The SA-ZIG model is inherently similar to factor analysis. In factor analysis, both the loading matrix and the coefficient vector are unknown. The key difference between SA-ZIG and factor analysis is that SA-ZIG uses a large coefficient matrix, whereas factor analysis uses a single vector. Additionally, SA-ZIG assumes a two-stage Bernoulli–Gamma model, while factor analysis assumes a normal distribution.
In both models, likelihood-based estimation can determine convergence behavior by linking the complete data likelihood with the conditional likelihood. For factor analysis, the normal distribution and the linearity of the sufficient statistic in the observed data allow the use of ALS to estimate both the loading matrix and the coefficient vector ([31]). However, SA-ZIG cannot use ALS because the variance of the Gamma distribution is not constant.
In both SA-ZIG and factor analysis, the unobserved row (or column) vector representation and the factor loading matrix can be treated as missing data, assuming the data are missing completely at random. For missing data analysis, the well-known Expectation Maximization (EM) algorithm can be used to estimate parameters. The EM algorithm has the advantageous property that successive updates always move towards maximizing the log likelihood. It works well when the proportion of missing data is small, but it is notoriously slow when a large amount of data is missing.
For SA-ZIG, the alternating scheme with the Fisher scoring algorithm offers the benefit of a quadratic rate of convergence if the true parameters and their estimates lie within the interior of the parameter space. However, in real applications, the estimation process might diverge at either stage of the alternating scheme because the Fisher scoring update does not always guarantee an upward direction, especially in cases of complete or quasi complete separation. Additionally, the algorithm may struggle to find the optimal solution due to the non-identifiability of the row and column matrices under orthogonal transformations, leading to a ridge of solutions.

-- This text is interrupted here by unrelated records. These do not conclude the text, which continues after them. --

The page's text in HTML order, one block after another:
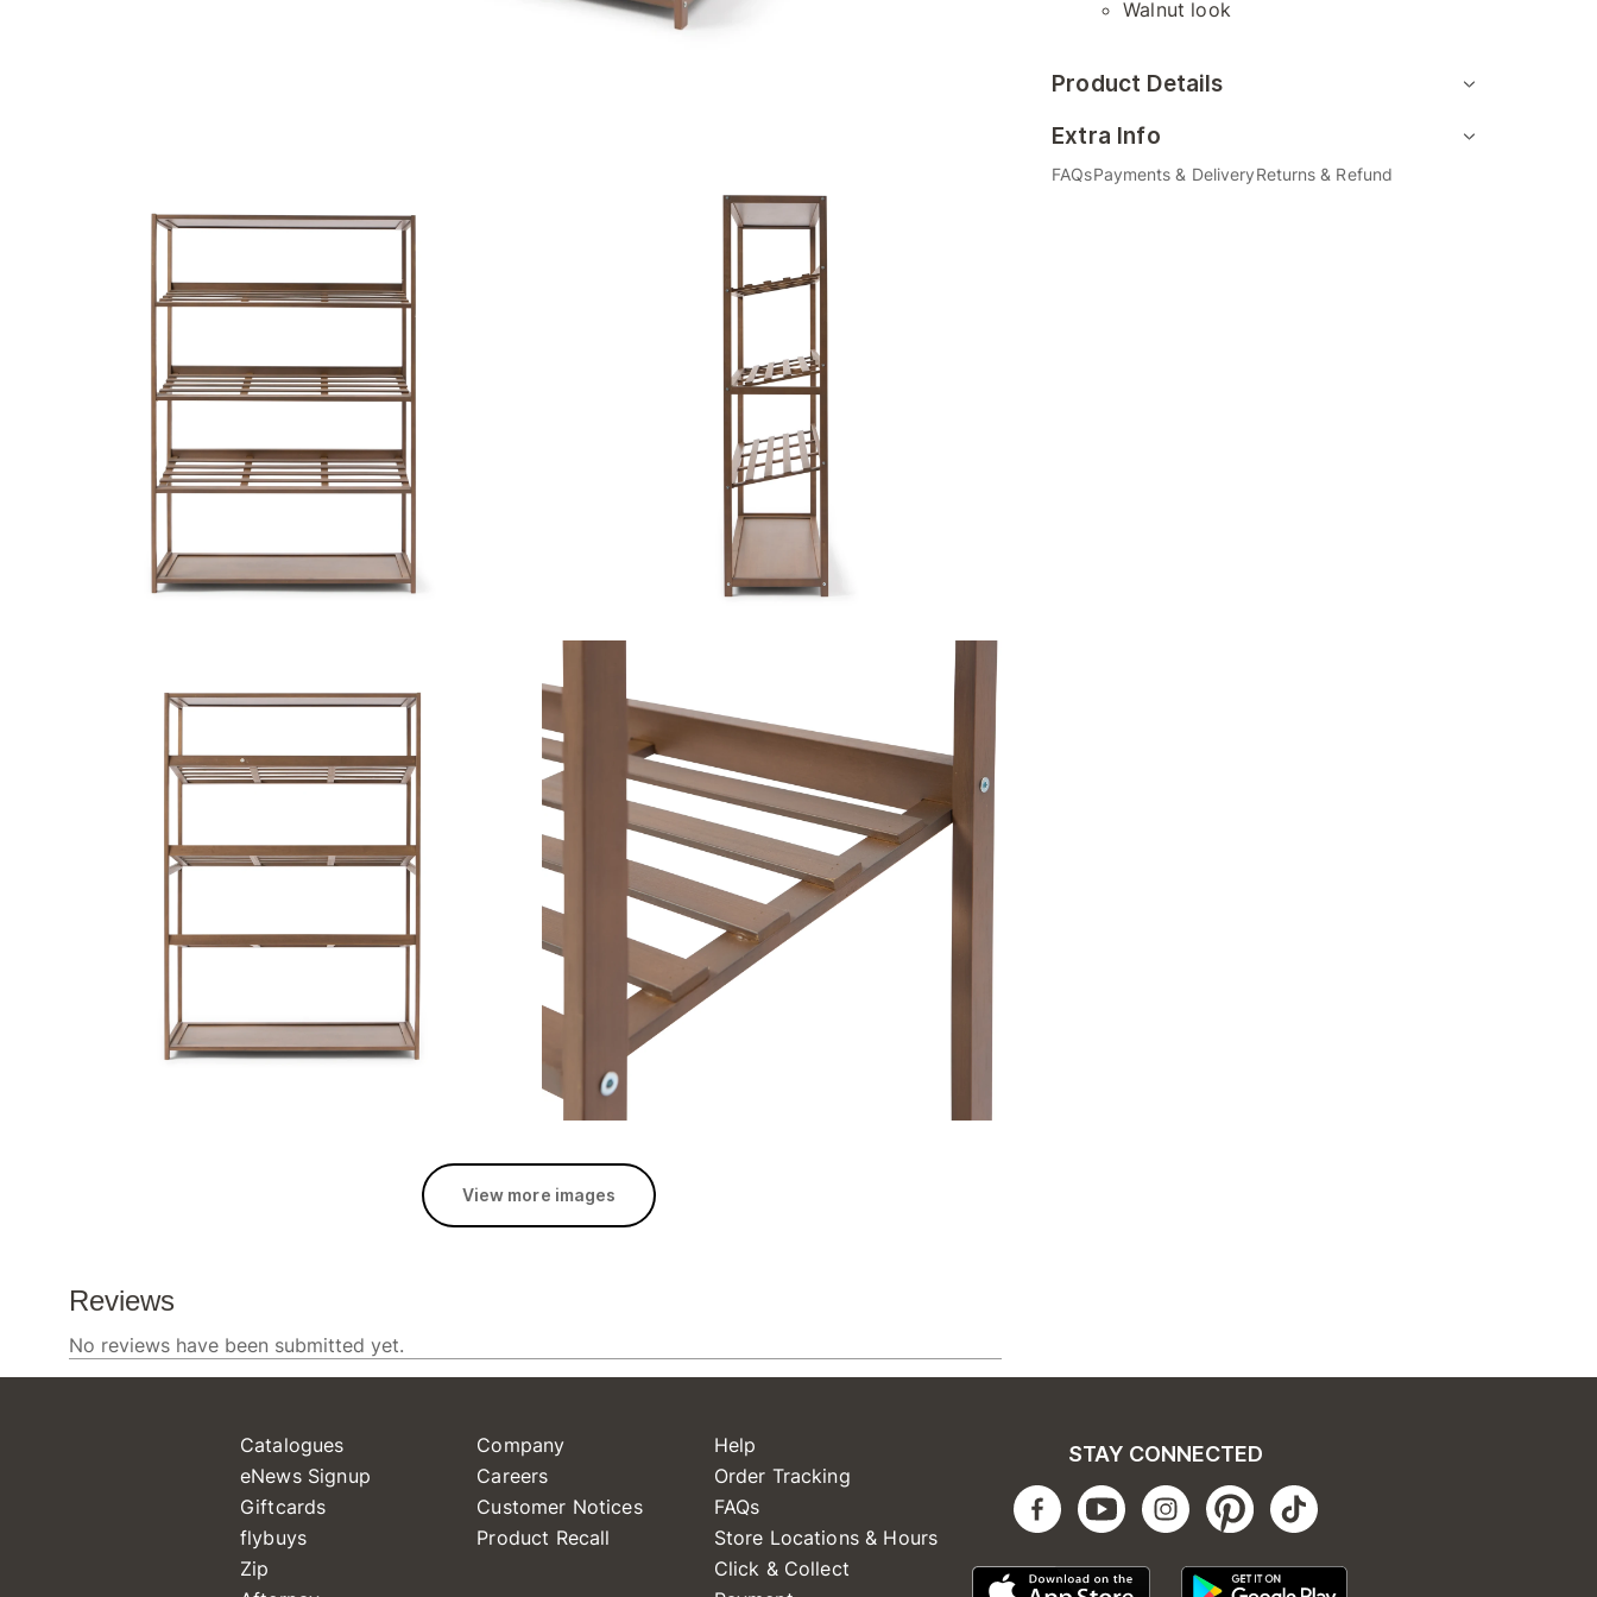
View more images
Walnut look
Product Details
Extra Info
FAQsPayments & DeliveryReturns & Refund
Catalogues
eNews Signup
Giftcards
flybuys
Zip
Company
Careers
Customer Notices
Product Recall
Help
Order Tracking
FAQs
Store Locations & Hours
Click & Collect
STAY CONNECTED

The learning rate adjustment in Algorithm 3 helps by making small moves during successive updates in later stage of the algorithm and thereby is more likely to find a solution.
Future research on similar problems could explore alternative distributions beyond Gamma. Tweedie and Weibull distributions, for instance, are capable of modeling both symmetric and skewed data through varying parameters, each with its own associated link functions. However, new algorithms and convergence analyses would need to be developed specifically for these distributions. In practical applications, the most suitable distribution for the observed data is often uncertain, making diagnostic procedures an important area for further investigation.

Author Contributions

Methodology, T.K. and H.W.; Software, T.K. and H.W.; Validation, T.K.; Writing—original draft, T.K. and H.W.; Writing—review & editing, T.K. and H.W.; Supervision, H.W. All authors have read and agreed to the published version of the manuscript.

Funding

This research received no external funding.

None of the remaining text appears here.